Effortful retrieval makes for stronger learning and retention. We’re easily seduced into believing that learning is better when it’s easier, but the research shows the opposite: when the mind has to work, learning sticks better. The greater the effort to retrieve learning, provided that you succeed, the more that learning is strengthened by retrieval. After an initial test, delaying subsequent retrieval practice is more potent for reinforcing retention than immediate practice, because delayed retrieval requires more effort (p. 43).

The book demonstrates another benefit of making learners aware of the value of effort:

Emphasizing effort gives a child a rare variable they can control. But emphasizing natural intelligence takes it out of a child’s control, and it provides no good recipe for responding to a failure (p. 182).

Conclusion

The book doesn’t say it, but the authors are eating their own dog food by actually conveying their main points through the very methods they promote for learning, like spaced repetition and multiplying examples. Therefore, reading one chapter once in a while may work better than swallowing everything in one shot.

Fortunately, they authors didn’t make the book harder to read to make their points stick harder!

I have been a professional trainer for 20 years and have already built my teaching experience by myself.
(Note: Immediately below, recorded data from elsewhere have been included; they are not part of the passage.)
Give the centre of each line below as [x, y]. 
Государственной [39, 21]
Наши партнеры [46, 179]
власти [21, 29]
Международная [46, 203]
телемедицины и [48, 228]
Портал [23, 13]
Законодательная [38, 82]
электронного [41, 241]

However, I found this book very insightful and very influential. The proof is that I added many notes to my list of ideas for making my training courses more effective. I’ve already used pretty challenging practical labs, but from now on, I will avoid too long sequences of lectures and will quiz learners more frequently, instead of just once at the end. I also want to offer learners resources to keep consolidating and expanding what they learned, especially after the course is over.

So, what I learned from this book will definitely stick.

Extra resources

If this can help to make this article stick, here is a mind map I created from my reading notes (using Heimer on GNU/Linux).

If you are interested in developing your memory, I can also recommend the Remember It book from Nelson Dellis. The book is brilliant and very fun to read, and that’s another author eating his own dog food.